Srinavasa Ramanujan Iyengar, popularly known as S. Ramanujan is considered to be one of the best mathematicians of all time in India. He was born in a little town, named Erode on 22nd December, 1887. Erode is located about 500 kilometers southwest of Madras, in the state of Tamil Nadu.

S. Ramanujan’s father, Srinavasa was a petty clerk in a saree shop in Kumbhakonam that is about 320 kilometers southwest of Madras. S. Ramanujan was brought up in a small hut-like house on the Sarangapani Sannidhi Street of this little known town.

The most unique thing about Ramanujan was that he was very fond of mathematics and curious about the world, right from his childhood. At school, he would often mentally solve a mathematical question before the teacher could do that on the blackboard. Sometimes, he would also offer an alternative method of solving the same question or give an easier or quicker way of doing the same, to the teacher. He also used to finish his mathematics paper within half the time, during examinations.

Because of this strange nature and his extraordinary talent, the teachers of S. Ramanujan’s school liked him very much and they also praised him openly in class. Ramanujan was bothered about several questions like ‘What is the highest truth in mathematics?’ right from his early age. He would often quiz his mathematics teachers on the same. Ramanujan got admitted in the Town High School in Kumbhakonam in January 1898. Ramanujan’s genius was revealed for the first time during a mathematics class in the Town High School, where the students were being taught the simple sums of division. It was in this class, where Ramanujan started to develop a life-long fascination for zero and infinity, as anything that is divided by zero is infinite. He could also often rattle off the value of pi (n), e, square root of two etc., up to any places of decimals, at any time.

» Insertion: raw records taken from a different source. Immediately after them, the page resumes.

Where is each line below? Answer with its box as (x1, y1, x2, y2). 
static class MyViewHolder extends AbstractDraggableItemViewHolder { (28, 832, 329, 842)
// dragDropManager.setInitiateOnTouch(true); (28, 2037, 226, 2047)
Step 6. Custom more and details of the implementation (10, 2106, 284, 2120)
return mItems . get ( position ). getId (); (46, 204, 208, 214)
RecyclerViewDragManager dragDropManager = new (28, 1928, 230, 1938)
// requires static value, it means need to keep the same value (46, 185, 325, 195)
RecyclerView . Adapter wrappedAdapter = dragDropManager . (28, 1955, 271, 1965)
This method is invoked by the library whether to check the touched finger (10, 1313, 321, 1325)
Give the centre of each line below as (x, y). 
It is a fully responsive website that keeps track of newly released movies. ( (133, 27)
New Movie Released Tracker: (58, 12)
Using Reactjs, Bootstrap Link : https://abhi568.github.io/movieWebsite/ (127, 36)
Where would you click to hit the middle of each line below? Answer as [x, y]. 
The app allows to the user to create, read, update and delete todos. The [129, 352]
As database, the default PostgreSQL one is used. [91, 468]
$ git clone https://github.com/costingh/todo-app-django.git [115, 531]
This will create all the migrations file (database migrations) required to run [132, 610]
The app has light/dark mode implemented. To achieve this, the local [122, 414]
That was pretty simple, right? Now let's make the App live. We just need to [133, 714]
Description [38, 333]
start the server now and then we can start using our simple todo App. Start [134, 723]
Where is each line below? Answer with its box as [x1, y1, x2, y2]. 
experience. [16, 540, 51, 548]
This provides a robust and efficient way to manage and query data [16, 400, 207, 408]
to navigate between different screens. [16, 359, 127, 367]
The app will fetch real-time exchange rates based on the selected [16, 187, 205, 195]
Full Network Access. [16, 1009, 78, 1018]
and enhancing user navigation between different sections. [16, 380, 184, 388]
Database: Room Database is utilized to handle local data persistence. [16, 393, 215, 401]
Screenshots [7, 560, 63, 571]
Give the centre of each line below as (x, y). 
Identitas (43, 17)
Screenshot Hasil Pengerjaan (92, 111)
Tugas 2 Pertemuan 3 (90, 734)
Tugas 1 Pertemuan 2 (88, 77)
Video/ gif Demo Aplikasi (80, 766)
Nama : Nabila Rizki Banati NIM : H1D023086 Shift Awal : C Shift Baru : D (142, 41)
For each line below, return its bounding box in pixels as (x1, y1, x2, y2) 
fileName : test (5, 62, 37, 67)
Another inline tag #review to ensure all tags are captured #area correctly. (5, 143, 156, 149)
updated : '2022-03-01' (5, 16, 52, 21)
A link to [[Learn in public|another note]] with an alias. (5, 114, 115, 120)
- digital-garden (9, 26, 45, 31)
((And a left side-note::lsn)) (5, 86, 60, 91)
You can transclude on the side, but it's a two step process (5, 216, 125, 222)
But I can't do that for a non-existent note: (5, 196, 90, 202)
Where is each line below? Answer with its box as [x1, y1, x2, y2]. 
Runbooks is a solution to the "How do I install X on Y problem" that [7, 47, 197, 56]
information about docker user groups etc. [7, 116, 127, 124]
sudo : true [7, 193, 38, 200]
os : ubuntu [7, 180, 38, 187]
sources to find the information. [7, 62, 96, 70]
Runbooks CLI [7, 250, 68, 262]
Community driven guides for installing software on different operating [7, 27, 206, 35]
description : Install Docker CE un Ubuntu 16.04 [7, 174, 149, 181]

S. Ramanujan received the prestigious K. Ranganatha Rao Prize for standing first in Mathematics in a school examination, during his childhood. After that, he also became successful to win the Junior Subrahmanyam Scholarship in a school competitive examination for standing first in Mathematics and English. While winning those prizes, S. Ramanujan was also introduced to S. L. Loney’s book Trigonometry, through one of the college boarders in his house. The book was recommended as a textbook in colleges at that time. Though Ramanujan was only thirteen years old then, he did not take much time to master the subject. However, he faced some problems while studying the other subjects like English, Greek and Roman History, and Physiology, in the higher classes. He could not pay due attention to those subjects for his great love for Mathematics and hence, he started to score badly in those subjects.

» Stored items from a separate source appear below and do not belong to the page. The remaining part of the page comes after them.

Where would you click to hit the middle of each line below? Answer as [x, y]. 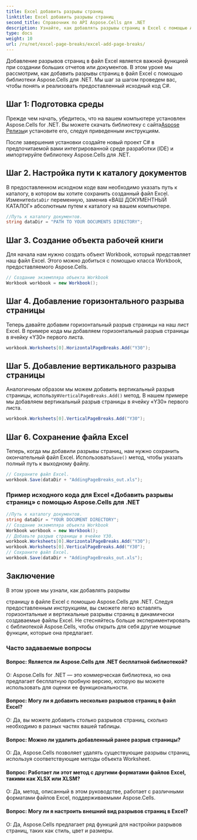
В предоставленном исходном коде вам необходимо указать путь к [92, 187]
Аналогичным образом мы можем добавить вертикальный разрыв [90, 389]
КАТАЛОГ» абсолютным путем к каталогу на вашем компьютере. [89, 206]
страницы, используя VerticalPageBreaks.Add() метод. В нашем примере [97, 396]
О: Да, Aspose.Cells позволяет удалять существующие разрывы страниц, [98, 753]
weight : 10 [19, 39]
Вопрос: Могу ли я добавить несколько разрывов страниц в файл [91, 700]
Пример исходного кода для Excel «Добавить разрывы [90, 495]
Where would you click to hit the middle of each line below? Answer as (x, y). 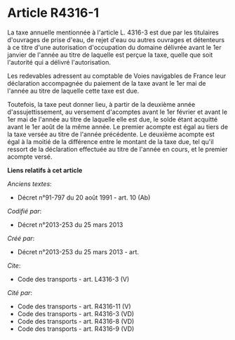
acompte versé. (30, 157)
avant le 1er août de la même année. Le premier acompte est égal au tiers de (118, 126)
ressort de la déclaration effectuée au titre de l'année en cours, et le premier (117, 149)
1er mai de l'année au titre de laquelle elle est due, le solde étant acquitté (113, 119)
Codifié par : (25, 211)
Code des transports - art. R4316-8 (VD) (76, 321)
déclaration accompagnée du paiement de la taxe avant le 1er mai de (107, 83)
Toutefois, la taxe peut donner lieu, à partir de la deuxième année (101, 104)
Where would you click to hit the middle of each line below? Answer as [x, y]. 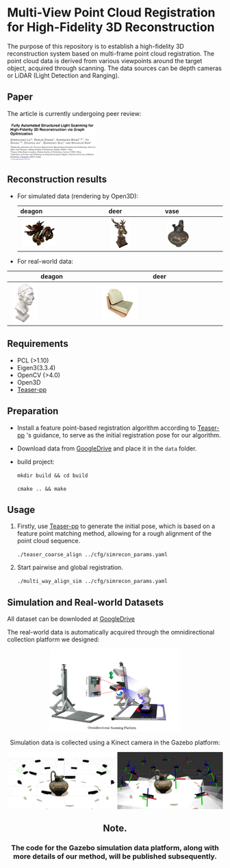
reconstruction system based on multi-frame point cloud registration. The [111, 54]
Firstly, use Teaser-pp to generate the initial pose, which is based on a [116, 526]
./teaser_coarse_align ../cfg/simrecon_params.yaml [92, 555]
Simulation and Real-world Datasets [86, 602]
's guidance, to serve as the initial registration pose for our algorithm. [124, 435]
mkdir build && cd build [52, 475]
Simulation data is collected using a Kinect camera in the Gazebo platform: [115, 742]
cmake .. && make [42, 489]

Ramanujan became more and more interested in Mathematics after he came across George Shoobridge Carr’s book titled “A Synopsis of Elementary Results in Pure and Applied Mathematics”, published in 1886. The book contained about 6,000 problems in algebra, trigonometry, calculus and analytical geometry and it did not discuss any of the problems adequately or give step-by-step proofs. Rather on some occasions it simply gave hints to solve the problems. The book had a huge effect on Ramanujan and it actually changed his outlook and life forever. He made every problem mentioned in the book, a research project for him. It was this book that led Ramanujan to such a condition, where he could not think of anything else but mathematics, whether he was sleeping or awake.

As S. Ramanujan did not have the proper training and guidance in higher mathematics, he used to look at every problem given in the book Synopsis, with ‘fresh’ eyes. Though the problems described in Carr’s book had already been solved more than 150 years ago in Europe, Ramanujan started to solve them in his own ingenious way. As a result, though sometimes he solved them just in the way they were solved earlier by European mathematicians, he occasionally solved them through altogether novel methods. He also often used to go far beyond into new realms of mathematics, where no European mathematician had gone before, in seeking solutions of the problems. He also made wonderful discoveries in mathematics, during the course of time, almost unknowingly. He also had the habit of hiding some of the mathematical calculations, when he came to know that what he had discovered was already a part of a higher mathematics text-book.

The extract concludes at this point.